BRIEF: Repeat all of the data word for word so that only the pictures are missing from the copy.

[Records drawn from a dataset]
▶

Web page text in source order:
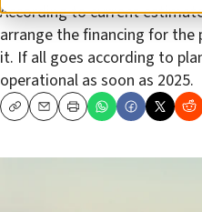
According to current
arrange the financing for the
it. If all goes according to
operational as soon as 2025.
CopyEmailPrint
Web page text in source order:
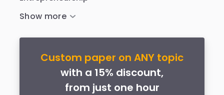
Custom paper on ANY topic
with a 15% discount,
from just one hour
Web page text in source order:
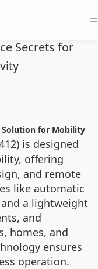
=
Secrets for
Solution for Mobility
is designed
offering
and remote
like automatic
a lightweight
and
homes, and
ensures
operation.
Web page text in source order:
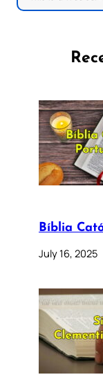
Bíblia
July 16, 2025
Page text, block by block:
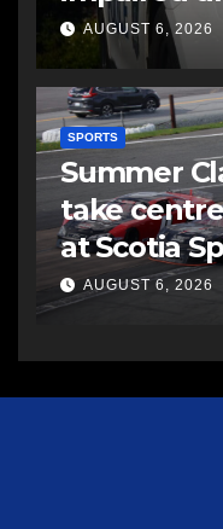
AUGUST 6, 2026
SPORTS
Summer
take
at Scotia
AUGUST 6, 2026
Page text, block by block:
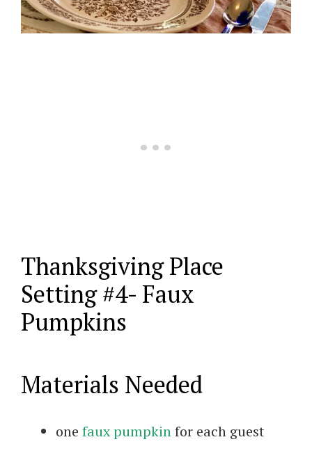
Thanksgiving Place
Setting #4- Faux
Pumpkins
Materials Needed
one faux pumpkinfor each guest
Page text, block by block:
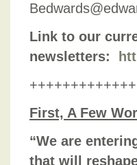
Link to our
newsletters:
First, A Few
“We are
that will
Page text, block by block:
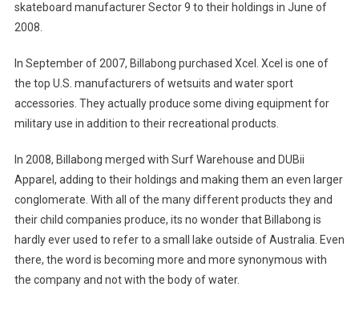
skateboard manufacturer Sector 9 to their holdings in June of
2008.
In September of 2007, Billabong purchased Xcel. Xcel is one of
the top U.S. manufacturers of wetsuits and water sport
accessories. They actually produce some diving equipment for
military use in addition to their recreational products.
In 2008, Billabong merged with Surf Warehouse and DUBii
Apparel, adding to their holdings and making them an even larger
conglomerate. With all of the many different products they and
their child companies produce, its no wonder that Billabong is
hardly ever used to refer to a small lake outside of Australia. Even
there, the word is becoming more and more synonymous with
the company and not with the body of water.
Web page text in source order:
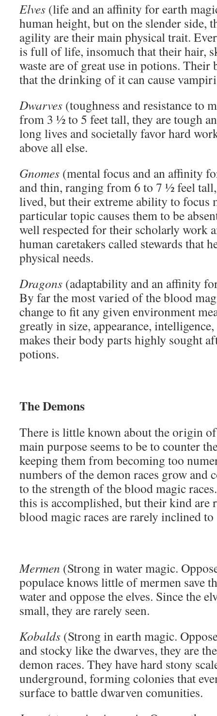
Elves (life and an affinity for earth
human height, but on the slender side,
agility are their main physical trait.
is full of life, insomuch that their hair,
waste are of great use in potions.
that the drinking of it can cause
Dwarves (toughness and resistance to
from 3 ½ to 5 feet tall, they are tough
long lives and societally favor hard
above all else.
Gnomes (mental focus and an affinity
and thin, ranging from 6 to 7 ½ feel
lived, but their extreme ability to focus
particular topic causes them to be
well respected for their scholarly work
human caretakers called stewards that
physical needs.
Dragons (adaptability and an affinity
By far the most varied of the blood
change to fit any given environment
greatly in size, appearance,
makes their body parts highly sought
potions.
The Demons
There is little known about the origin of
main purpose seems to be to counter
keeping them from becoming too
numbers of the demon races grow and
to the strength of the blood magic
this is accomplished, but their kind are
blood magic races are rarely inclined to
Mermen (Strong in water magic.
populace knows little of mermen save
water and oppose the elves. Since the
small, they are rarely seen.
Kobalds (Strong in earth magic.
and stocky like the dwarves, they are
demon races. They have hard stony
underground, forming colonies that
surface to battle dwarven comunities.
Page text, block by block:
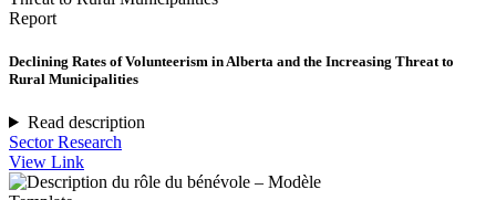
Report
Declining Rates of Volunteerism in Alberta and the Increasing Threat to
Rural Municipalities
Read description
Sector Research
View Link
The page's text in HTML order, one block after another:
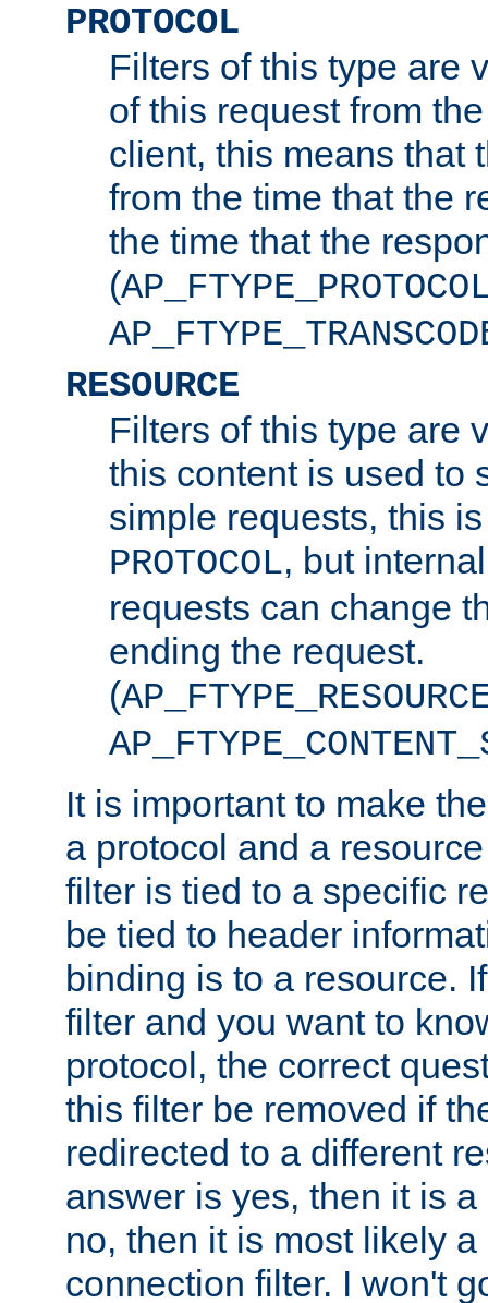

◀

COMPLETED TASK:
Web page text in source order:
According to current
arrange the financing for the
it. If all goes according to
operational as soon as 2025.
CopyEmailPrint
Web page text in source order:
Custom paper on ANY topic
with a 15% discount,
from just one hour
Web page text in source order:
=
Secrets for
Solution for Mobility
is designed
offering
and remote
like automatic
a lightweight
and
homes, and
ensures
operation.
Web page text in source order:
Bíblia
July 16, 2025
Page text, block by block:
AUGUST 6, 2026
SPORTS
Summer
take
at Scotia
AUGUST 6, 2026
Page text, block by block:
Thanksgiving Place
Setting #4- Faux
Pumpkins
Materials Needed
one faux pumpkinfor each guest
Page text, block by block:
Link to our
newsletters:
First, A Few
“We are
that will
Page text, block by block:
skateboard manufacturer Sector 9 to their holdings in June of
2008.
In September of 2007, Billabong purchased Xcel. Xcel is one of
the top U.S. manufacturers of wetsuits and water sport
accessories. They actually produce some diving equipment for
military use in addition to their recreational products.
In 2008, Billabong merged with Surf Warehouse and DUBii
Apparel, adding to their holdings and making them an even larger
conglomerate. With all of the many different products they and
their child companies produce, its no wonder that Billabong is
hardly ever used to refer to a small lake outside of Australia. Even
there, the word is becoming more and more synonymous with
the company and not with the body of water.
Web page text in source order:
Elves (life and an affinity for earth
human height, but on the slender side,
agility are their main physical trait.
is full of life, insomuch that their hair,
waste are of great use in potions.
that the drinking of it can cause
Dwarves (toughness and resistance to
from 3 ½ to 5 feet tall, they are tough
long lives and societally favor hard
above all else.
Gnomes (mental focus and an affinity
and thin, ranging from 6 to 7 ½ feel
lived, but their extreme ability to focus
particular topic causes them to be
well respected for their scholarly work
human caretakers called stewards that
physical needs.
Dragons (adaptability and an affinity
By far the most varied of the blood
change to fit any given environment
greatly in size, appearance,
makes their body parts highly sought
potions.
The Demons
There is little known about the origin of
main purpose seems to be to counter
keeping them from becoming too
numbers of the demon races grow and
to the strength of the blood magic
this is accomplished, but their kind are
blood magic races are rarely inclined to
Mermen (Strong in water magic.
populace knows little of mermen save
water and oppose the elves. Since the
small, they are rarely seen.
Kobalds (Strong in earth magic.
and stocky like the dwarves, they are
demon races. They have hard stony
underground, forming colonies that
surface to battle dwarven comunities.
Page text, block by block:
Report
Declining Rates of Volunteerism in Alberta and the Increasing Threat to
Rural Municipalities
Read description
Sector Research
View Link
The page's text in HTML order, one block after another:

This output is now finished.